Wednesday, June 9, 2010

Who Do You Think You Are?

Sounds like the first question heard before a fight breaks out, but that's not what I mean.  I'm talking about the premise behind the NBC show Who Do You Think You Are? - where celebrities trace their ancestral roots and find out 'who they really are'.

First off, let me go on the record as saying that I don't believe anyone's family history represents who they are as individuals.  I just find the research into familial past interesting.  (If you get a chance to watch the Matthew Broderick episode, for instance, he's related to a soldier who died in the Civil War.  Pretty eerie considering Broderick's movie Glory.) 

Recently I was chatting with my middle sister and she mentioned that Mom has been trying to find out more information about her great grandmother - my great great? - but she's coming up empty.  I flexed my fingers, cracked my knuckles and dove in.  Nada.  I even went to the Ellis Island Record Search.  We know Grandma Anna came over around 1901 and entered the US at Ellis Island, but...  Well, we're not 100% sure about the spelling of her name and she might not have come through Ellis.  I'm not giving up, but finding info on women is always harder because our last names change.

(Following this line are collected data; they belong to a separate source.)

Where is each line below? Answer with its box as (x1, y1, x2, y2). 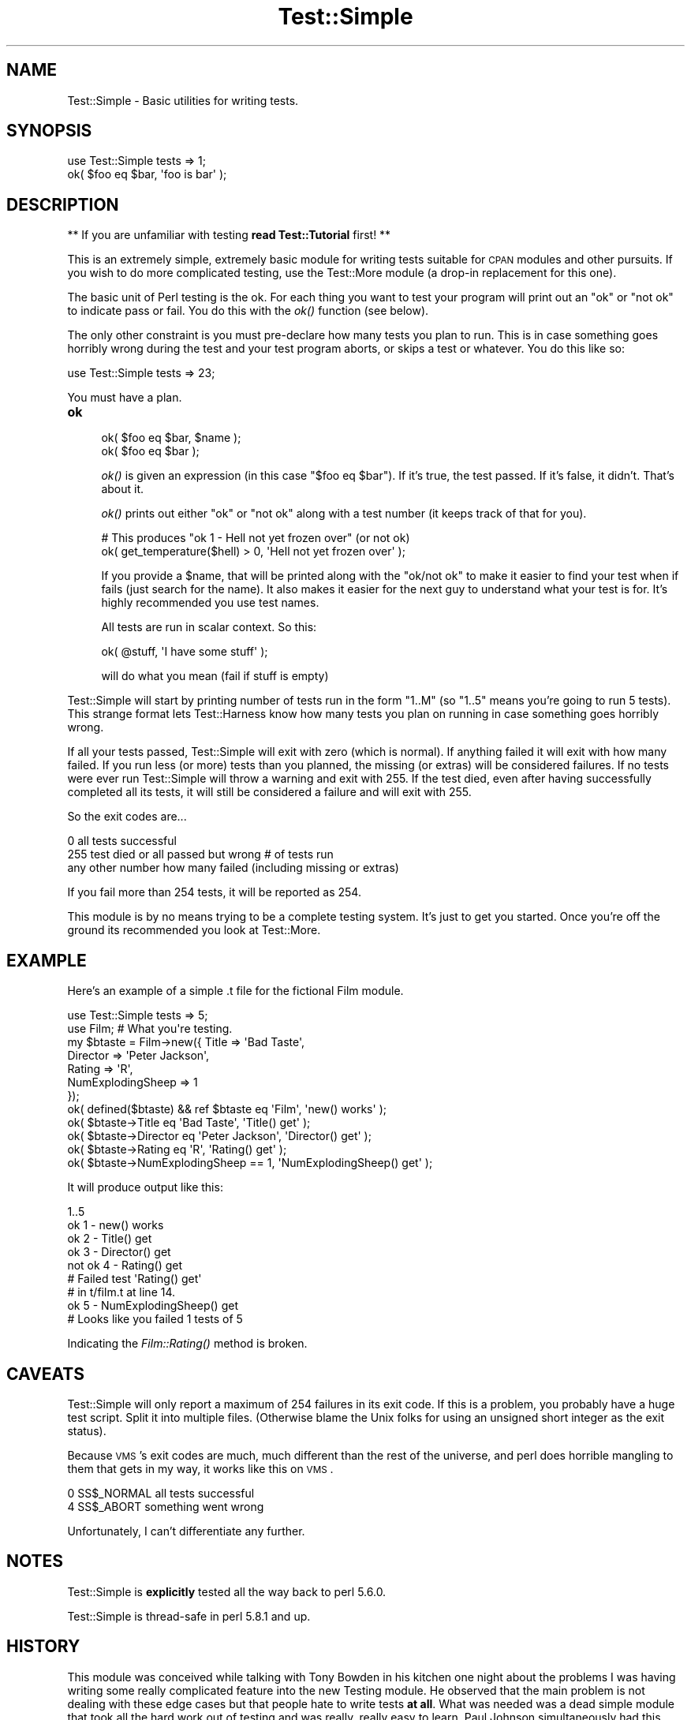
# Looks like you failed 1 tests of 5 (67, 1312, 243, 1326)
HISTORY (6, 1636, 80, 1657)
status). (67, 1423, 106, 1438)
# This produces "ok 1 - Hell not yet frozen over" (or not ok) (101, 531, 410, 545)
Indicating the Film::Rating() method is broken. (67, 1337, 308, 1351)
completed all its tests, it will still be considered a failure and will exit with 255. (67, 785, 472, 799)
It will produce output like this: (67, 1180, 223, 1195)
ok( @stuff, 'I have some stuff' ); (101, 645, 268, 659)
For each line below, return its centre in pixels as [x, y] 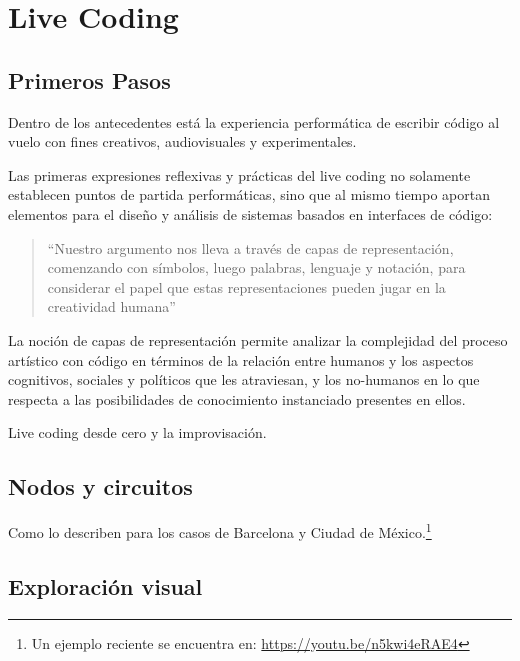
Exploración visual [105, 585]
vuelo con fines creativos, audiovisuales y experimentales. [182, 141]
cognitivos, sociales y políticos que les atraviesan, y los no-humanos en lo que [244, 379]
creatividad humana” [111, 306]
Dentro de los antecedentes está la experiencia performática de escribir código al [254, 121]
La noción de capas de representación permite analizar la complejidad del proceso [258, 339]
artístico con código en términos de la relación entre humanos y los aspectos [241, 359]
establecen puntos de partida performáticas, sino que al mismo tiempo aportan [249, 194]
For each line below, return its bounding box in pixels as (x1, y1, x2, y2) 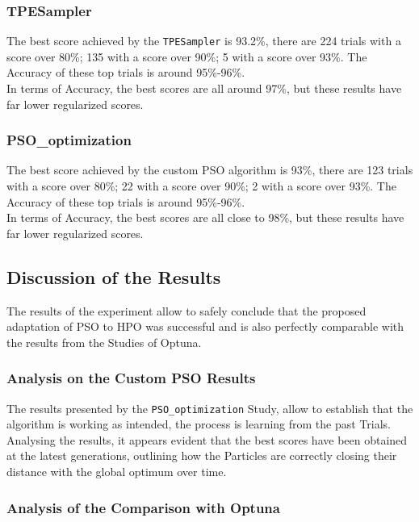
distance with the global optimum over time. (6, 463, 227, 480)
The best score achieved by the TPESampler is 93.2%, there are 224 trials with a (6, 32, 401, 49)
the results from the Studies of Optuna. (6, 333, 202, 350)
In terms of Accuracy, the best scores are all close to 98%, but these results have (6, 209, 404, 226)
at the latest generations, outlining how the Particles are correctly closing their (6, 447, 397, 464)
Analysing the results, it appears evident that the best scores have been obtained (6, 431, 408, 448)
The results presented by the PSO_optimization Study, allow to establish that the (6, 399, 413, 416)
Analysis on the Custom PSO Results (6, 368, 256, 388)
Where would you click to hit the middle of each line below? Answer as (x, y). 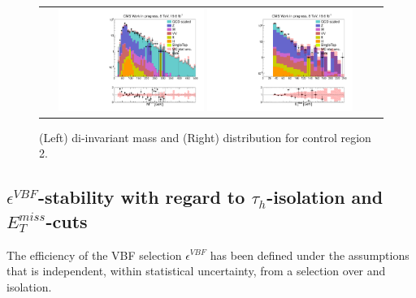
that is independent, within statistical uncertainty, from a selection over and (196, 271)
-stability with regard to (141, 197)
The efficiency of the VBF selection (94, 255)
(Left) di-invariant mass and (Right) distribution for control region (205, 137)
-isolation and (325, 197)
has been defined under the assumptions (310, 255)
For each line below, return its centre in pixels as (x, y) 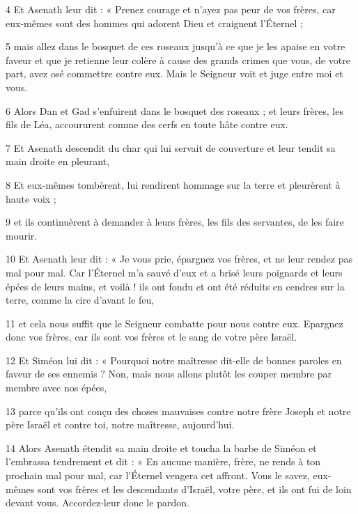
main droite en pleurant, (58, 161)
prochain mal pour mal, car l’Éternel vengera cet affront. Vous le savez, (158, 475)
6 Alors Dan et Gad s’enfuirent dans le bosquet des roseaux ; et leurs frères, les (174, 110)
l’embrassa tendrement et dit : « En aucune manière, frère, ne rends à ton (163, 461)
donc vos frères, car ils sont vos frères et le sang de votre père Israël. (151, 337)
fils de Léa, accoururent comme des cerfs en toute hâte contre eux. (147, 124)
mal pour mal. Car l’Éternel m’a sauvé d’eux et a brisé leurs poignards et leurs (174, 272)
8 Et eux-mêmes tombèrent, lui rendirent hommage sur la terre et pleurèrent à (173, 184)
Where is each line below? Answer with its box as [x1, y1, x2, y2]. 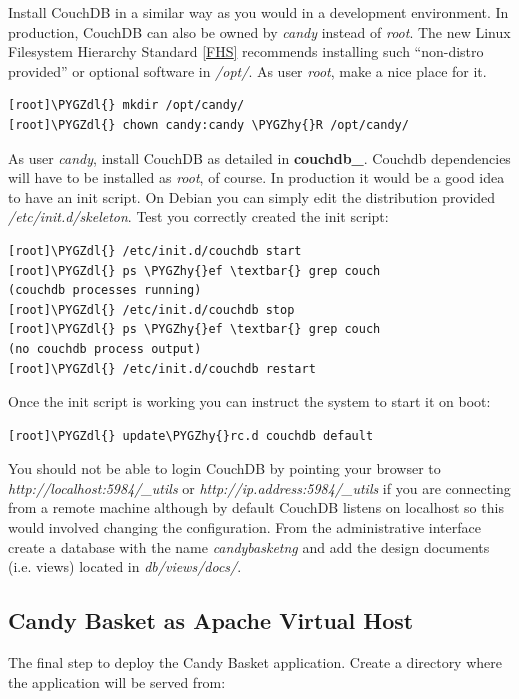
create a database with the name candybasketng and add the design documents [8, 536, 490, 557]
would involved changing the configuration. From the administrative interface [8, 517, 481, 538]
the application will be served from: [8, 671, 226, 692]
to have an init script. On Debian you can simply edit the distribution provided [8, 186, 496, 207]
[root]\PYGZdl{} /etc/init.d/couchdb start [8, 243, 302, 258]
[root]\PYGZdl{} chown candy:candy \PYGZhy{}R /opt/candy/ [8, 117, 409, 132]
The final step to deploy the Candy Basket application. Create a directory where [8, 652, 502, 673]
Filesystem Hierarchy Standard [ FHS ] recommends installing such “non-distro [8, 41, 484, 62]
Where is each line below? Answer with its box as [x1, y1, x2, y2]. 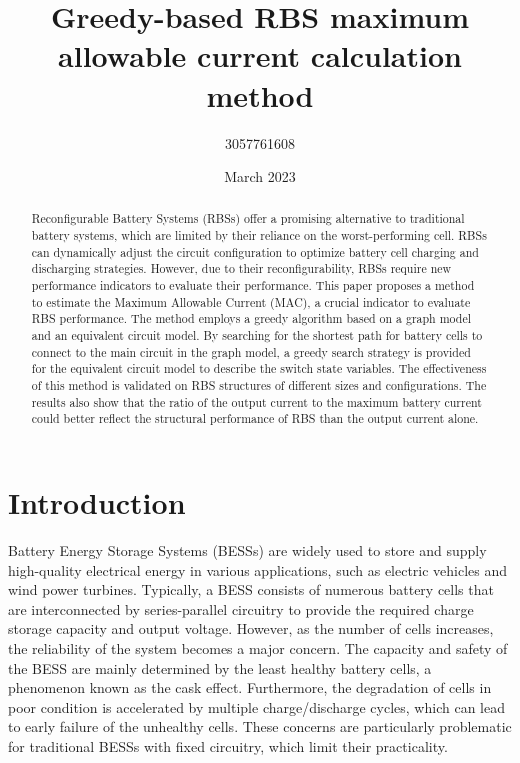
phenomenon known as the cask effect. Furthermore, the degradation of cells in [8, 677, 492, 698]
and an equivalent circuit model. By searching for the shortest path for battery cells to [31, 327, 483, 344]
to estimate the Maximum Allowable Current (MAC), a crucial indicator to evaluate [31, 293, 471, 310]
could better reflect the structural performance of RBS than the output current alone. [31, 410, 479, 427]
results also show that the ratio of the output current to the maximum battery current [31, 393, 482, 410]
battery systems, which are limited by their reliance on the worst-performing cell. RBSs [31, 227, 487, 244]
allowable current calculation [58, 35, 462, 76]
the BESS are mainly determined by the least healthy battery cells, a [8, 657, 432, 678]
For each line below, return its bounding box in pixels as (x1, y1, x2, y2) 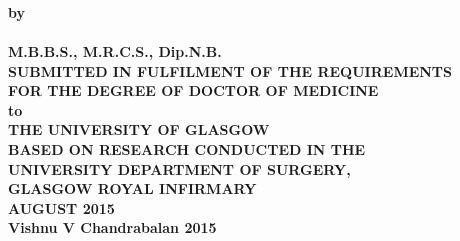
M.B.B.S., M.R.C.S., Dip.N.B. (8, 40, 222, 61)
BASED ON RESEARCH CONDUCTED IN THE (8, 138, 366, 159)
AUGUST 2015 (8, 197, 115, 218)
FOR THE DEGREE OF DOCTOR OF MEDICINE (8, 80, 379, 101)
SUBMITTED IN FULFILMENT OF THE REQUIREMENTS (8, 60, 452, 81)
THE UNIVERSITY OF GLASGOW (8, 119, 270, 140)
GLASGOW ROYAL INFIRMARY (8, 178, 257, 199)
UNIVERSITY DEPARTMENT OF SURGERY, (8, 158, 351, 179)
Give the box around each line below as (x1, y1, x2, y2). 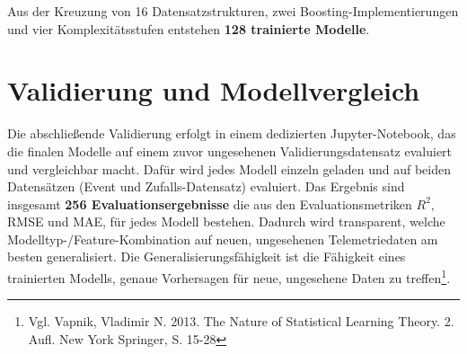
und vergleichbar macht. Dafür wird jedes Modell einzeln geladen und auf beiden (7, 159, 451, 178)
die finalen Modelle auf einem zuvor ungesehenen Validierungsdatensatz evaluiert (7, 141, 453, 160)
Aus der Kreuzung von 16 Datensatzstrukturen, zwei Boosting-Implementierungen (7, 2, 459, 20)
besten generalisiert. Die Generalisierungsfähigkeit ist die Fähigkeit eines (7, 247, 406, 266)
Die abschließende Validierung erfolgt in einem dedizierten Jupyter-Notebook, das (7, 124, 456, 143)
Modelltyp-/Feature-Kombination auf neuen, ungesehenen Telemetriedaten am (7, 229, 438, 248)
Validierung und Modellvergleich (7, 72, 420, 109)
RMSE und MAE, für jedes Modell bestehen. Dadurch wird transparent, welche (7, 212, 445, 231)

In the past, I've researched the infamous cousin Otto - a background figure in Hitler's cabinet.  All my life, I've heard stories about the man - kind of a cautionary tale, if you will - but I didn't know how much of what Dad told me was true.  Otto worked for Hitler, Otto was acquitted at Nuremberg.  I did the same search a couple months ago, and cousin Otto has his own Wikipedia page now.  (We've always called him 'cousin' but we don't really know how he's related.  Still, look at his nose.  That's the good old Meissner nose.  My Dad's nose, his brother's nose, my brother's nose...)  Turns out in this case, Dad was right.  Other than working for Hitler - grandfathered in because of his work for Kaiser Wilhelm - Otto wasn't proven to be a really bad man. 

Using Google, I found more information about my paternal grandfather - the first chief of police for Melvindale, MI.  Their website has his name wrong - it was Wilhelm and Meissner has two Ss - but he's right there for the world to see.  (Grandpa supposedly arrested several members of The Purple Gang.)  I can even find a mention of my father - when he worked for the Nixon campaign in 1969.

Supposedly we're also related to President Zachary Taylor and General Sherman - on my mother's side - but I don't have any proof of that.  I do know that Mom's paternal side of the family hailed mostly from Tennessee.  (There's even a possibility we're related to The Judds.  "Say hey, cousin Ashley, could you invite me to your next premier?")  About a decade ago one of Mom's cousins - we have lots of cousins - did a genealogy search because he was joining the LDS Church and discovered a whole lot of stuff, which he passed along to other family members.  The paperwork Mom got included copies of the bills of sale for slaves. 

All of the above is interesting.  None of it makes me who I am.  I'm not responsible for the faults or the accomplishments of my ancestors.  I'm not a racist or a Nazi.  I'm not politically active or musically talented.  I've never been in the military and I'm not Mormon.  I'm also not German, Irish, Native American, Polish, Welsh, and English... Regardless of what my ancestral genes say.  I'm an American - whoever and whatever the rest of them were.

As far as I can tell, there isn't a single writer in the bunch - and when I boil all the background away, that's what really matters about who I am.  I'm a writer, a mother, a wife, a sister, a friend.

Who do you think you are?  Any golden apples or rotten fruit hanging in your family tree?

1 comment:

  1. I realy did enjoy this post and I do believe our lives are of our making, but I must disagree that our past kin do not have a small part in making us US.

    I have yet to meet my biological father and had known nothing about his or his (our) families existence. And yet I fell in love with books and writing at a young age (the grandmother I never met or knew of was a English professor and dean on a catholic school.) It was always mentioned that my demeanor was different than the rest of my family (turns out I am a lot like my bio fathers side or so I am told by many I have recently met). And that I share a very similar skill (one that none of my family has) with the man I never met. In the Mental Health field I used it to sway clients and calm folks, he used it to lie, cheat and steal. We are both persuasive and good liars.

    It wasnt so long ago that I learned about my biological father or his side of the family. But the things I have mentioned about myself, I have always been.